Etnis.id - Sejak dahulu hingga saat ini masyarakat Sulawesi-Selatan (Sulsel) khususnya suku Bugis-Makassar telah mengenal sebuah tradisi yang cukup ekstrem yakni, saling tikam dalam sarung. Tradisi saling tikam dalam sarung pada bahasa Bugis dikenal dengan sebutan sigajang laleng Lipa. Sementara, di suku Makassar masyarakat lebih sering menyebutnya sitobo laleng lipa.

Tradisi saling tikam dalam sarung sendiri merupakan pilihan terakhir jika suatu persoalan yang menyangkut siri' atau malu tak menemui penyelesaian lewat musyawarah dan mufakat. Maka jalan terakhir jika musyawarah dua keluarga gagal menemui kata sepakat adalah dengan merestui duel dua orang dari masing-masing perwakilan keluarga (laki-laki) untuk diselesaikan dalam satu sarung.

Penyelesaian persoalan dalam sarung ini menggunakan senjata tradisional suku Bugis-Makassar, yaitu badik. Dua laki-laki yang mewakili masing-masing dari pihak keluarga akan bersenjata badik lalu terlibat saling tikam dalam sarung. Persoalan kemudian dianggap selesai jika pertarungan hidup dan mati tersebut juga usai.

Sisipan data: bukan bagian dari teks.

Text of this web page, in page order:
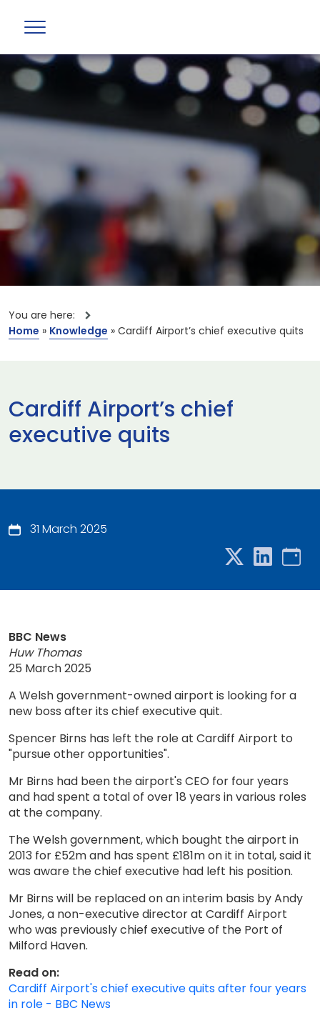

Pada berbagai kejadian, tradisi sigajang laleng lipa sering berlangsung lama. Dan hasilnya kerap imbang jika dua laki-laki yang bertikai tetap hidup ataupun sama-sama meninggal.

Adat telah mengatur jika hasil akhir dari sigajang laleng lipa tidak akan melahirkan dosa warisan, ataupun persoalan lain yang ditimbulkan akibat pertarungan tersebut. Sehingga takkan ada pertikaian lanjutan usai berakhirnya pertarungan sigajang laleng lipa.

Seiring waktu, tradisi sigajang laleng lipa telah mulai ditinggalkan oleh masyarakat Bugis-Makassar. Masyarakat saat ini akan lebih mudah menjumpai tradisi warisan leluhur ini dari atas panggung budaya. Sigajang laleng lipa tetap dilestarikan sebagai salah satu warisan budaya asli di Sulsel. Sehingga atraksi dua laki-laki dalam satu sarung akan kerap dijumpai dalam pentas seni dan budaya.

Persamaannya dengan Carok

Jika di Sulsel mengenal istilah sigajang laleng lipa, maka di Jawa Timur (Jatim), tepatnya di Pulau Madura akan dikenal tradisi carok. Sama dengan sigajang laleng lipa di Sulsel, carok di Madura juga merupakan cara terakhir menyelesaikan masalah lewat duel sesama laki-laki. Carok terjadi juga karena hal yang sama yakni, jika penyelesaian masalah dengan cara baik-baik tak menuai hasil. Dan cara ini juga merupakan budaya dalam masyarakat Madura.

Tak hanya persamaan antara carok dengan sigajang laleng lipa, tetapi juga ada perbedaan. Carok berbeda soal jumlah laki-laki yang terlibat dalam duel. Sigajang laleng lipa hanya melibatkan duel dua laki-laki dalam satu sarung.

Sementara pelaku carok tidak harus dua orang, dan biasanya duel terjadi dengan banyak orang atau carok massal, dan terjadi di suatu tempat yang telah disepakati. Biasanya, carok massal terjadi karena sesuatu yang dilakukan oleh satu orang telah melukai harga diri lebih dari satu orang.

Ada beragam sebab sehingga carok kerap terjadi. Selain soal hutang-piutang, fitnah, dan masalah lainnya. persoalan terbesar yang menimbulkan carok karena perempuan dan perselingkuhan. Sementara senjata yang kerap digunakan adalah celurit.

Carok sendiri juga kerap berakhir dengan korban yang meninggal. Ada dua pilihan bagi pelaku, biasanya akan menyerahkan diri ke polisi usai terlibat carok ataukah menyembunyikan diri. Itulah sekilas persamaan dan perbedaan sigajang laleng lipa di suku Bugis-Makassar dan carok di Madura.

Keberagaman budaya nusantara memang selalu menarik untuk dipelajari. Karena selain punya banyak perbedaan tetapi juga akan banyak persamaan. Inilah salah satu kebanggan kita di Indonesia yang bersatu dalam Bhineka Tunggal Ika.